SECTION 35(2), CONVEYANCING AND LAW OF PROPERTY ACT

Having considered the preceding three scenarios, thought must also be given to Section 35(2) of the Conveyancing and Law of Property Act (“CLPA”), which states as follow:-

(2) No sale or mortgage of land belonging to the estate of a deceased person shall be made by the legal personal representative of that person after the expiration of 6 years from his death unless with the sanction of the court, or unless the sale or mortgage is made in pursuance of a power of sale or trust for sale or mortgage which is expressly contained in or may be implied from the terms of the will of the deceased.

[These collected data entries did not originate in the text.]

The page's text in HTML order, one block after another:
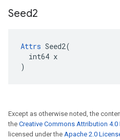
Seed2
Attrs Seed2(
  int64 x
)
Except as otherwise noted, the
the Creative Commons Attribution 4.0
licensed under the Apache 2.0
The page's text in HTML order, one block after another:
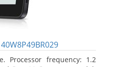
Processor frequency: 1.2
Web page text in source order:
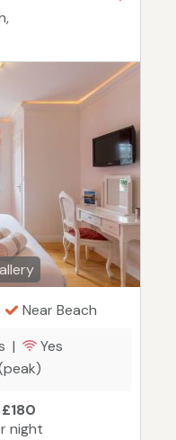
Near Beach
|
Yes
night
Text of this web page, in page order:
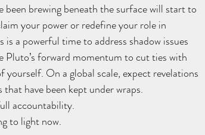
brewing beneath the surface will start to
your power or redefine your role in
a powerful time to address shadow issues
Pluto’s forward momentum to cut ties with
On a global scale, expect revelations
have been kept under wraps.
accountability.
to light now.
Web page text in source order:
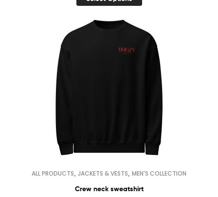
ALL PRODUCTS JACKETS & VESTS MEN'S COLLECTION
Crew neck sweatshirt
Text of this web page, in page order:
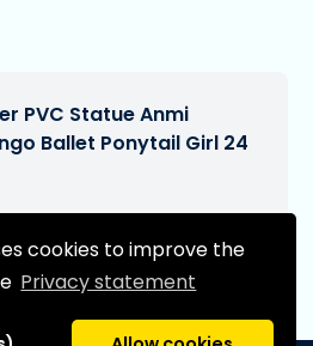
cookies to improve the
Privacy statement
PVC Statue Anmi
Ballet Ponytail Girl 24
date:
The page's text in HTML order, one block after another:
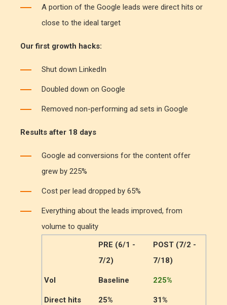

Therefore, in the event the administrators or the executors of the deceased’s estate decide to dispose of the property, another consideration is the date of demise of the deceased as it may impede on the disposition of the property should the death occur more than six (6) years prior to the transaction, save for the exceptions provided for in the provision of Section 35(2) CLPA.

EXISTING MORTGAGE

Lastly, another consideration is whether or not the property had been mortgaged by the deceased. Where the property was co-owned between the deceased together with one or more persons and upon the death of a proprietor, most people are not aware that this results to an event of default under the terms of the mortgage. Who would then be settling the outstanding loans and debts?

In reality, the financiers are unlikely to recall the loan but rather, require the surviving co-owners to take up a fresh loan or to restructure the loan (i.e. re-financing). Given strict MAS’ and banks’ financing rules and requirements with regard to debt servicing ratio today, the question then lies with whether the surviving co-owners would be able to re-finance the mortgage.